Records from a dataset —

|---|

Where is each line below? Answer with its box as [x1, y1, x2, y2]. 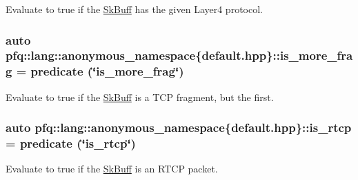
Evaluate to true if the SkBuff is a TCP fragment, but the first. [6, 89, 274, 104]
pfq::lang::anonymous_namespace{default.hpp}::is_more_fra [6, 47, 353, 64]
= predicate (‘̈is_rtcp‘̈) [6, 135, 136, 152]
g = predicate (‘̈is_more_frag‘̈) [6, 63, 184, 80]
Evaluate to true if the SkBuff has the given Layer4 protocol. [6, 2, 263, 16]
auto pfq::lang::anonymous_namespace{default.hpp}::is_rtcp [6, 119, 352, 136]
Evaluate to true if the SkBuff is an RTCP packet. [6, 161, 218, 176]
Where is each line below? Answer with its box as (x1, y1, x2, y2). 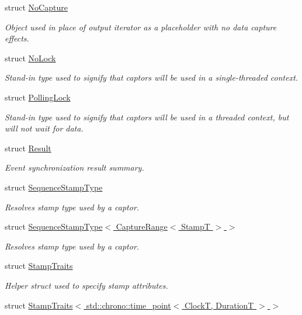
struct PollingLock (5, 91, 71, 103)
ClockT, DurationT (184, 299, 254, 311)
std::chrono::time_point (86, 299, 171, 311)
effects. (5, 32, 29, 44)
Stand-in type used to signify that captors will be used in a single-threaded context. (5, 71, 298, 84)
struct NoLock (5, 51, 56, 64)
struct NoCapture (5, 1, 68, 13)
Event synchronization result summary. (5, 161, 144, 174)

|---|

WORK TO COMPLETE —
Scan the data above for the word "Evaluate" and report every line where it is found.

WRITTEN ANSWER —
Evaluate to true if the SkBuff is a TCP fragment, but the first. [6, 89, 274, 104]
Evaluate to true if the SkBuff has the given Layer4 protocol. [6, 2, 263, 16]
Evaluate to true if the SkBuff is an RTCP packet. [6, 161, 218, 176]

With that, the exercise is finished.